SoBigData

Schedule

Explore the full event schedule including session details, times and speakers.

Morning sessions

11:00

Welcome Coffee Break

11:30

Opening Remarks

Antinisca Di Marco, Roberto Trasarti

11:45

Presentation of the SoBigData Research Infrastructure

Daniele Di Pompeo, Michele Tucci, Valerio Grossi Download the slides

13:00

Lunch Break

Afternoon sessions

14:00

Contributions in VL-XAI to Address and Democratize Software Fairness

Giordano D'Aloisio

14:30

Urban Digital Twin for Territorial Management - VL Disaster

Gennaro Zanfardino

15:00

Entity Extraction in Clinical Summary of Mammary Malignancy Data using Transformer-Based Models - VL Health

Payel Patra

15:30

How to build a research infrastructure. My experience in the legal unit of SoBigData and my research on data sharing

Lucia Ugolino

16:00

Coffee Break

Contributions in VL-XAI to Address and Democratize Software Fairness, Giordano D'Aloisio

AI-based software systems are employed in every aspect of our lives nowadays. However, the wide adoption of these systems raises concerns about their trustworthiness and fairness. Developing fair AI-based systems is a complex task, with many challenges still open. In this talk, we will present our contributions in the context of the SoBigData VL-XAI to support software fairness.
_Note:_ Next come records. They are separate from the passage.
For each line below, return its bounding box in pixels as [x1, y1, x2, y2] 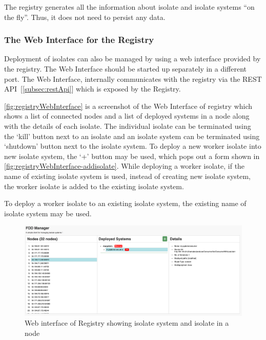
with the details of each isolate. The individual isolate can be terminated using [4, 120, 251, 131]
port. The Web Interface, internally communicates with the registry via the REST [4, 73, 262, 84]
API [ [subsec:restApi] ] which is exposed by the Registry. [4, 83, 181, 94]
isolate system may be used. [4, 208, 92, 218]
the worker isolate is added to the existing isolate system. [4, 180, 184, 191]
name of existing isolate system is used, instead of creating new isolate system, [4, 170, 251, 181]
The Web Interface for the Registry [4, 33, 154, 46]
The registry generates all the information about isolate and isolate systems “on [4, 2, 255, 12]
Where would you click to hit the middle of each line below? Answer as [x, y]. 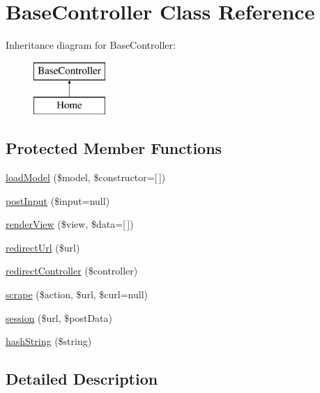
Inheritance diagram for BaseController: [91, 45]
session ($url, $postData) [59, 317]
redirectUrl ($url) [43, 247]
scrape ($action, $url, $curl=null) [77, 294]
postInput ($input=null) [58, 200]
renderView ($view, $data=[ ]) [70, 224]
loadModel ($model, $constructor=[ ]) [86, 177]
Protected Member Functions [114, 148]
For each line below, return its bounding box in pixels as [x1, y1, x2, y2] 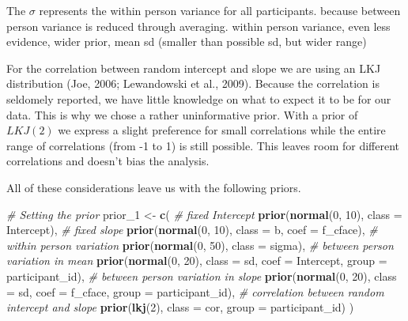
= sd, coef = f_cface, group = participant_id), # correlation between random [6, 283, 384, 300]
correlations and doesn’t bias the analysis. [6, 153, 210, 169]
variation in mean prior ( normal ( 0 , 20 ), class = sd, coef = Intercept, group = [6, 252, 387, 269]
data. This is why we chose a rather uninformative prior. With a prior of [6, 106, 358, 123]
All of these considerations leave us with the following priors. [6, 179, 301, 195]
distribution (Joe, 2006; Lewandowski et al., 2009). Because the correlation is [6, 75, 380, 92]
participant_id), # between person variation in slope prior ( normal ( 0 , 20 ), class [6, 267, 397, 284]
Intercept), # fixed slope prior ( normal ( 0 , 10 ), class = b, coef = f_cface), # [6, 221, 378, 238]
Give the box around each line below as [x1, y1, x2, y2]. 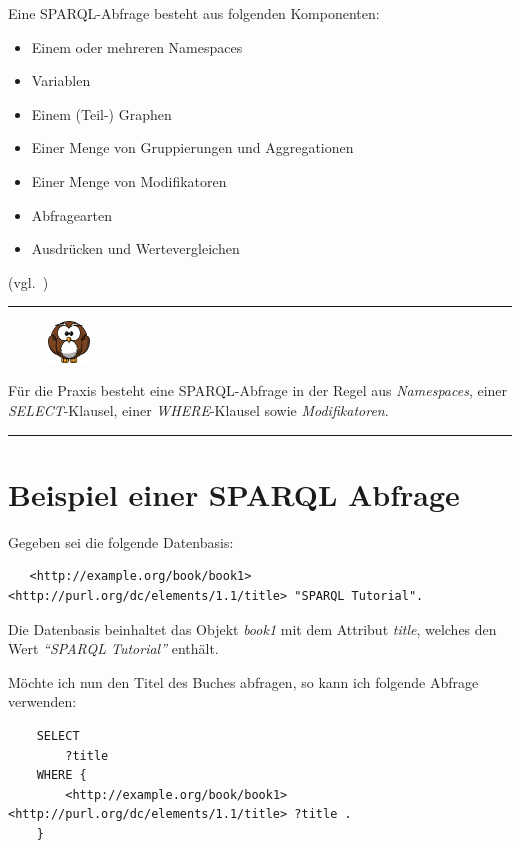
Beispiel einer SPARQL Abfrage [8, 473, 460, 514]
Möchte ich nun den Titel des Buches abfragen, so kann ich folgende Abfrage [8, 671, 479, 692]
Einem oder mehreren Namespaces [31, 36, 243, 57]
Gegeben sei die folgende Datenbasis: [8, 531, 234, 552]
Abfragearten [31, 204, 113, 225]
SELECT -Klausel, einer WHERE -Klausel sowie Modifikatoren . [8, 400, 389, 421]
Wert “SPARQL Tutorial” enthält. [8, 638, 219, 659]
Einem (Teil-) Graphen [31, 103, 172, 124]
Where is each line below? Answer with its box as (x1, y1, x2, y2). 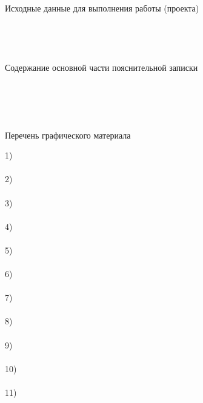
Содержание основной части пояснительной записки (5, 61, 198, 73)
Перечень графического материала (5, 128, 131, 141)
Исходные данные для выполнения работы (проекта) (5, 1, 199, 14)
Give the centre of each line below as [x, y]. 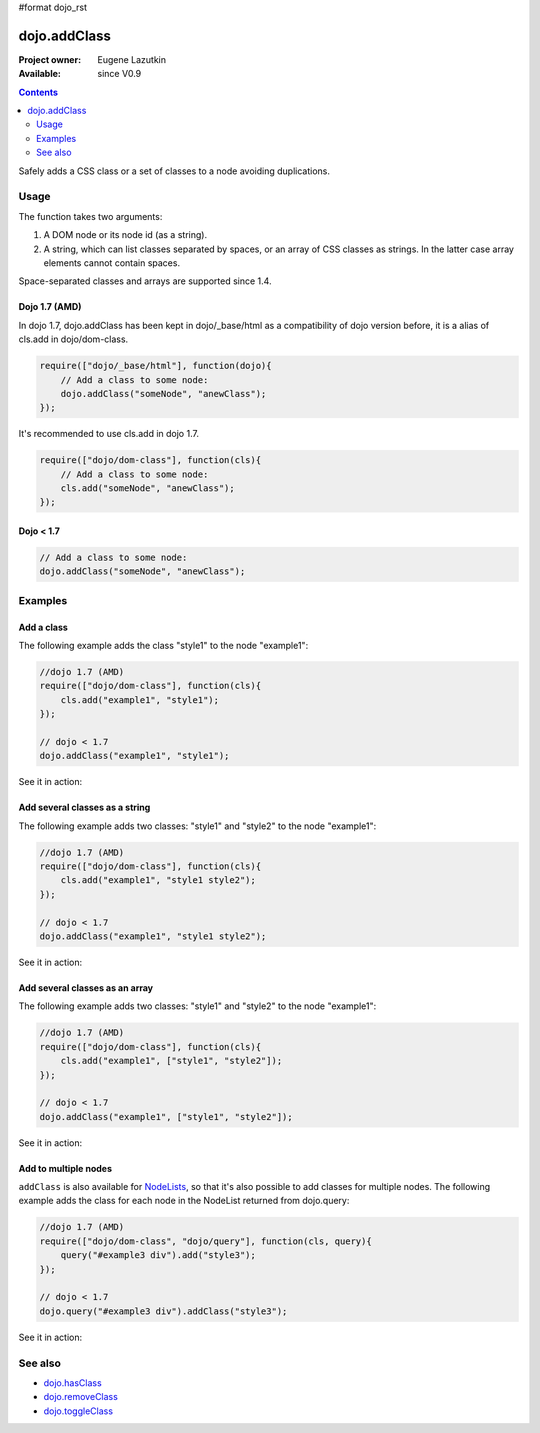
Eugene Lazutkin [132, 59]
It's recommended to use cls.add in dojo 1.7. [109, 434]
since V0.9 [119, 74]
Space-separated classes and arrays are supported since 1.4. [145, 281]
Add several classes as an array [86, 987]
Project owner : [50, 59]
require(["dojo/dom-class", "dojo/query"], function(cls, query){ [205, 1241]
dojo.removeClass [81, 1397]
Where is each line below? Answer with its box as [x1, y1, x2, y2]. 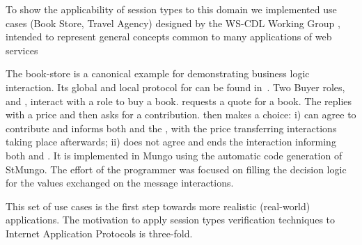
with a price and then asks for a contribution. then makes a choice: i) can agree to [6, 107, 356, 122]
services [6, 42, 38, 57]
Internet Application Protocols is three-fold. [6, 226, 193, 240]
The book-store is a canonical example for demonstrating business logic [6, 66, 310, 81]
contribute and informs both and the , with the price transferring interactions [6, 120, 337, 135]
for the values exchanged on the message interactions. [6, 175, 234, 190]
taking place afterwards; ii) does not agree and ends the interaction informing [6, 134, 336, 149]
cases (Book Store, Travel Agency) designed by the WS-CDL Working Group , [6, 15, 340, 30]
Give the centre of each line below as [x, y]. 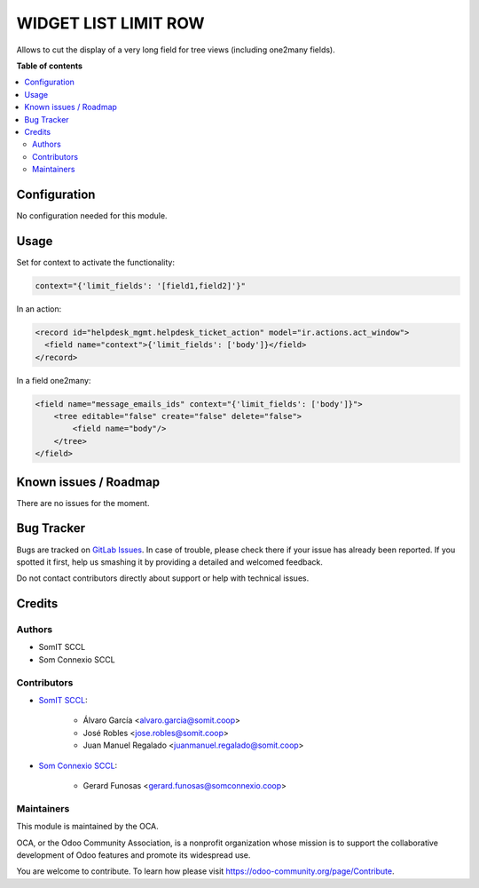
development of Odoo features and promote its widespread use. [133, 855]
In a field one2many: [54, 380]
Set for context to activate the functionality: [95, 262]
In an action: [39, 309]
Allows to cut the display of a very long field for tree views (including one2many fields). [176, 50]
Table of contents [50, 66]
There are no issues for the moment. [83, 503]
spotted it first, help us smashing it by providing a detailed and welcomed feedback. [169, 562]
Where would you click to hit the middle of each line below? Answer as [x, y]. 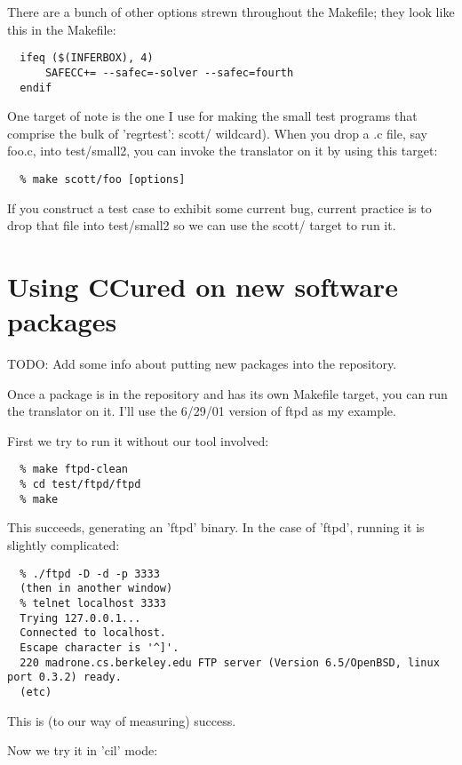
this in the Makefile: [62, 29]
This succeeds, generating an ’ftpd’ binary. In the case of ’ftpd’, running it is [216, 527]
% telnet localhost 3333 [93, 603]
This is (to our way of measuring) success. [122, 720]
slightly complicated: [64, 545]
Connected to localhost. [93, 633]
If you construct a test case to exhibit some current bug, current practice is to [219, 207]
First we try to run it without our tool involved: [138, 440]

First, we will introduce a method published in the VL to perform bias mitigation in binary and multi-class classification datasets. Secondly, we will present an application deployed in the VL to democratize the benchmarking of machine learning models and fairness-enhancing methods.

Download the slides

Urban Digital Twin for Territorial Management - VL Disaster, Gennaro Zanfardino

In the context of the VL Disaster our research harnesses weather, air quality data, and walkability metrics to provide insights into urban planning's multifaceted impacts, emphasizing the importance of emergency preparedness. Despite the plethora of data, including satellite measurements, accessing it is complex due to the lack of inter-departmental collaboration, standardized data-sharing protocols, and incentives to improve data pipelines. Our efforts in data collection and analysis form foundational components of an 'Urban Scale Digital Twin', pushing the boundaries of traditional urban planning towards a more holistic, data-informed approach that encapsulates the evolving needs of urban residents.

Download the slides

Entity Extraction in Clinical Summary of Mammary Malignancy Data using Transformer-Based Models - VL Health, Payel Patra

Artificial intelligence has revolutionized medical diagnostics and achieved remarkable accuracy in identifying diseases, symptoms, treatments, etc. By enabling personalized treatment plans and advanced medical data analysis, AI facilitates earlier detection of diseases, enhances diagnostic accuracy—particularly from medical imaging—and streamlines healthcare workflows. Early diagnosis and timely intervention for breast cancer can save many lives. AI analyzes data to extract key entities, enabling predictive models that support cancer-free living and improve patient outcomes. We introduce an innovative AI-driven, transformer-based methodology for extracting insights from unstructured Clinical Summary Mammary Malignancy (CSMM) data by fine-tuning BERT-based models including Bio-BERT, BioClinicalBERT, RoBERTa, PubMedBERT, and BlueBERT to annotate clinical notes with breast cancer-specific concepts, constructing a corpus that supports precise Clinical Named Entity Recognition (NER), including age, gender, disease, symptoms, medication, doses, medical history, and cancer stages. The comparative analysis between pre-trained and fine-tuned models in this study reveals that our fine-tuned BioBERT transformer model demonstrates a robust performance, achieving a high F-score of 96.3% in extracting medical entities, confirming their effectiveness in handling domain-specific clinical texts.

Download the slides

How to build a research infrastructure. My experience in the legal unit of SoBigData and my research on data sharing, Lucia Ugolino

SoBigData is the multi-disciplinary research infrastructure for Social Mining and Big Data Analytics. The construction of a research infrastructure engages the jurist from many perspectives. It is a field where legal safeguards are indispensable but at the same time still experimental. National legal systems and the European union are only now trying to adapt to the requirements of free data sharing through appropriate institutions and safeguards to be adapted or created. An infrastructure needs a legal reference model, a statute, an appropriate and detailed governance. Getting there has required a long and gradual path of research and analysis, and here I will describe the main stages, trying to explain how this construction work involved a deep reflection on the circulation and sharing of data.